Please answer all five questions and provide your evidence assessment before continuing.

Part Two — Audit Result

RCT Feasibility Verdict

The key distinction

The absence of RCT evidence and the absence of evidence are not the same claim. The evidence that exists for these questions is not insufficient — it is a different kind of evidence that must be evaluated on its own terms.

Graduate lens

Treating a pharmaceutical RCT and a population-level policy question by the same evidentiary standard is a category error that systematically advantages interventions that can be packaged as products over interventions that benefit populations.

Part Three — Synthesis

Lessons and debrief

The threshold question

Not "was this an RCT?" but "is this evidence rigorous enough for this decision?" Rigor means systematic collection, honest interpretation, and calibrated confidence — whatever form the evidence takes.

Program-based evidence

Implement on the basis of strong observational evidence, monitor outcomes systematically, revise as needed. Not a lower standard — the appropriate standard for a different kind of question.

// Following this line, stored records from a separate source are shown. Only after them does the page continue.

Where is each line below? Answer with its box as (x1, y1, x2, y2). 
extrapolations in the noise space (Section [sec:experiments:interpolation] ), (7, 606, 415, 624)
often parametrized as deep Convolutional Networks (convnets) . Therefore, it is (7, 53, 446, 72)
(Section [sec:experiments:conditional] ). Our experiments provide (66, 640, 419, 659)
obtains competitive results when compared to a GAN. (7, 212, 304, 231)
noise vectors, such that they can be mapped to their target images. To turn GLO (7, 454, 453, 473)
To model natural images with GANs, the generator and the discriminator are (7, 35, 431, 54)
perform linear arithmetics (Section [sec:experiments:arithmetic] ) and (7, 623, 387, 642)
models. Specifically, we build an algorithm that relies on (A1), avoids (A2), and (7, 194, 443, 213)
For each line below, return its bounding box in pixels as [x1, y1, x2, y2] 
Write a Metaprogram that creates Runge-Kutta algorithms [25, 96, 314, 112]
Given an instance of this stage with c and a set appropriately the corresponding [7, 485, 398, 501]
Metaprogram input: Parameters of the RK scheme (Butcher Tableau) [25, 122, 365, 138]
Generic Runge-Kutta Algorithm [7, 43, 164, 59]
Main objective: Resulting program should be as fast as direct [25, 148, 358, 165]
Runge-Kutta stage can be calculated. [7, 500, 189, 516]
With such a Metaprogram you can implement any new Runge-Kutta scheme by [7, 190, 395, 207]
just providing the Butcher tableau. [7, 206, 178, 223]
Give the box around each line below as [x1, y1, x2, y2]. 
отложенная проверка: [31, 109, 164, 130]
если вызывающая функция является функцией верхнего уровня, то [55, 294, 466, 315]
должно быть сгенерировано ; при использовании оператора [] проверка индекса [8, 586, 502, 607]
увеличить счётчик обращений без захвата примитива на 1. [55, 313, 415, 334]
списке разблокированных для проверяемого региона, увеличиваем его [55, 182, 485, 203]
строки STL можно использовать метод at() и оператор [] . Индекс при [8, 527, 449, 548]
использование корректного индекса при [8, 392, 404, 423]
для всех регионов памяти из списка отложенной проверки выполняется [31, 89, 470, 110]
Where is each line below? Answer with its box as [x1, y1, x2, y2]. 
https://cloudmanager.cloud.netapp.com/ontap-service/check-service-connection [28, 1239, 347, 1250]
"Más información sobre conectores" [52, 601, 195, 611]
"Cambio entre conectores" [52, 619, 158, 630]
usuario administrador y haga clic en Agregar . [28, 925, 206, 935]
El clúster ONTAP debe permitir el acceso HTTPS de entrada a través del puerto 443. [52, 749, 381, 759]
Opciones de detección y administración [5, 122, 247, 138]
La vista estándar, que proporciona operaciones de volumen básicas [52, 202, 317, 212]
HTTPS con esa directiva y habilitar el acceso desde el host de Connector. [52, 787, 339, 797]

Scientific caution vs. obstruction

Legitimate scientific caution is specific and addressable. Obstruction uses the form of scientific caution to delay action indefinitely. The distinction lies in whether the concern is proportionate to the evidence and the cost of waiting.

The RCT fallacy

Demanding RCT evidence when it cannot be obtained, then treating its absence as evidence of no effect, is not only an intellectual error. It is a tool of obstruction used strategically to delay action.

Asymmetric cost

Evidence decisions are not symmetric. The cost of acting too early and the cost of waiting must both be made explicit. In the SIDS case, "waiting" meant preventable infant deaths per year of delay — a cost that rarely appeared in the scientific debate.

Humility and generalizability

Even excellent evidence is evidence about a specific time, population, and context. Comstock's call for replication of his own findings was not self-doubt — it was the highest form of scientific integrity.

Discussion questions

1. Of the three dissenting voices you faced, which gave you the most pause — and why? Looking back, was your hesitation justified, or was it a form of being swayed by the authority and confidence of the objection rather than its substance?

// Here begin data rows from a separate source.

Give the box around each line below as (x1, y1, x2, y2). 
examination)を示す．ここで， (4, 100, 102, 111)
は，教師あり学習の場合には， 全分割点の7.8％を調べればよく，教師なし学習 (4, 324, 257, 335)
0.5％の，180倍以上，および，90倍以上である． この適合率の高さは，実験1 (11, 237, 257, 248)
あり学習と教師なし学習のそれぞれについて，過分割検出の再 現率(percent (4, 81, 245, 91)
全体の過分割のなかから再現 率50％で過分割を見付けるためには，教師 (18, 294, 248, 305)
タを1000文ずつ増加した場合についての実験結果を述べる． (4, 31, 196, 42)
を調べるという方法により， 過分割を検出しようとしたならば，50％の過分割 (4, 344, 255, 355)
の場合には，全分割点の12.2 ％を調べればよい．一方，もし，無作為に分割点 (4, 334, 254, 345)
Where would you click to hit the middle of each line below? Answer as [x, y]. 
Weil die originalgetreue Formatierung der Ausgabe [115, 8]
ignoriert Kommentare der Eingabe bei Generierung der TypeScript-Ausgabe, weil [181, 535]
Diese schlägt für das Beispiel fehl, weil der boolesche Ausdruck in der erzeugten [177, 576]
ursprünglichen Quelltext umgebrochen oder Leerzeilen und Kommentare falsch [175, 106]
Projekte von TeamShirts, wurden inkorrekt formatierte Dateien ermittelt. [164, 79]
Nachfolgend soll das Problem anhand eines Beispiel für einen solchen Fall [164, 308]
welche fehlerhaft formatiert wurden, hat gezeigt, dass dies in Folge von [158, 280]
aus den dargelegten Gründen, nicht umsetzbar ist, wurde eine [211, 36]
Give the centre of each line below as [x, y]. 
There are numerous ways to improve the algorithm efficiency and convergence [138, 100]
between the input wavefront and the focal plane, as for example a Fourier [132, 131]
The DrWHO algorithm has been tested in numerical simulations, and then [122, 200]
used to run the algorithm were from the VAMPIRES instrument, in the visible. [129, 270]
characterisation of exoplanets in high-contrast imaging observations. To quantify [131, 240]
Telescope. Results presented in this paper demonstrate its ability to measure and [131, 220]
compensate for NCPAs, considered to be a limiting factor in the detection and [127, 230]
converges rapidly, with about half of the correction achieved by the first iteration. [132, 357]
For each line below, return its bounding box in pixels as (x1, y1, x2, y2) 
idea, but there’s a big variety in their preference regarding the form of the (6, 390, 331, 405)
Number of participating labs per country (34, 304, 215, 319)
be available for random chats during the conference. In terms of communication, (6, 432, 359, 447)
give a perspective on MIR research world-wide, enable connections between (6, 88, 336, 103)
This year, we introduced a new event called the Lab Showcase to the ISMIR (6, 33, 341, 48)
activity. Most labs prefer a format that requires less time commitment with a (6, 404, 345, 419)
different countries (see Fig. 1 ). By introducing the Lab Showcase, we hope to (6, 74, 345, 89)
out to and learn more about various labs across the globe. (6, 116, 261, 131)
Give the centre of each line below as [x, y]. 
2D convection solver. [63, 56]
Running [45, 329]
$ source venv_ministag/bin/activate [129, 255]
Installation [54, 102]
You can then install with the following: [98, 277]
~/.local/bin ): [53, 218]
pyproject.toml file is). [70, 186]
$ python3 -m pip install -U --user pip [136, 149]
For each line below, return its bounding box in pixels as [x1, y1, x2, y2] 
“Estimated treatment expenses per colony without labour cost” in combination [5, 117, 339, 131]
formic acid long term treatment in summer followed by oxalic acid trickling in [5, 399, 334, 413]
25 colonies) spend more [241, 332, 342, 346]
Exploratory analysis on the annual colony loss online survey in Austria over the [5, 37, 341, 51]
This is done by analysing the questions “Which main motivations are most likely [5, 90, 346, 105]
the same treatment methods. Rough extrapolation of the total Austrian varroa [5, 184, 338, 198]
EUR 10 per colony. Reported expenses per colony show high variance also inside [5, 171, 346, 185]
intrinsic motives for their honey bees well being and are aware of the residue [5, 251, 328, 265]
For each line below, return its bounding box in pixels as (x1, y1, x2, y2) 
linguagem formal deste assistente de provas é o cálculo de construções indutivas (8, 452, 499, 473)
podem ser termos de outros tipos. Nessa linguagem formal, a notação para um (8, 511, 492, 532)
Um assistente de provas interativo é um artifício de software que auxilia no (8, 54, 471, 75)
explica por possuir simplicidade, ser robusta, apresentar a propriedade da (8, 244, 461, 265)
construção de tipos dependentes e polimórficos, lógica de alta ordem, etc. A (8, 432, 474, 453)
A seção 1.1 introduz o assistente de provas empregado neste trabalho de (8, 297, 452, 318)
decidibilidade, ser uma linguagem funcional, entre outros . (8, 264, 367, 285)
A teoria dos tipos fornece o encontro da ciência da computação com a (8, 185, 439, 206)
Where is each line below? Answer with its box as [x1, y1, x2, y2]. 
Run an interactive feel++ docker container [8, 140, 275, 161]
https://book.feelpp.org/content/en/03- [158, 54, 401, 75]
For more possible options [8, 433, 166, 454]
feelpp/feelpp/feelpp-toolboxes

Graduate extension: The three objections represent a progression from procedural to statistical to epistemological caution. At what level of sophistication does a scientific objection become genuinely difficult to distinguish from strategic obstruction — and what analytical tools help make that distinction?

2. Dr. George Comstock called for replication of his own landmark epidemiological findings: "That was then, this is now. The bacteria might have changed. The nutritional status of infected people might have changed. The inoculum might have changed. We won't know unless we study it." How does this kind of scientific humility differ from the caution raised by the dissenting voices in this exercise?

Graduate extension: Comstock was calling for replication after action, not instead of it. Is this the model that the SIDS case followed? What is the relationship between program-based evidence and the kind of ongoing monitoring Comstock was advocating?

3. In your RCT audit, what evidence does exist for your chosen question? Evaluate it on its own terms — not by whether it is an RCT, but by whether it is rigorous enough for the decision at hand.

Graduate extension: Who benefits from demanding RCT evidence for your chosen question? Identify the specific mechanisms by which the RCT fallacy functions as a strategic tool — and what institutional architecture would be required to counteract it.

4. The nasal spray influenza vaccine was supported by several well-designed RCTs showing it superior to the injected vaccine in children aged two to eight. Real-world surveillance the following year showed it was no better — and subsequently completely ineffective against the most common circulating influenza strain. What does this reveal about internal versus external validity — and when is real-world surveillance a more reliable guide than a rigorous RCT?

Graduate extension: What monitoring systems would need to be in place for an evidence-based program to detect when its evidence base has become outdated — before the failure becomes visible in outcomes?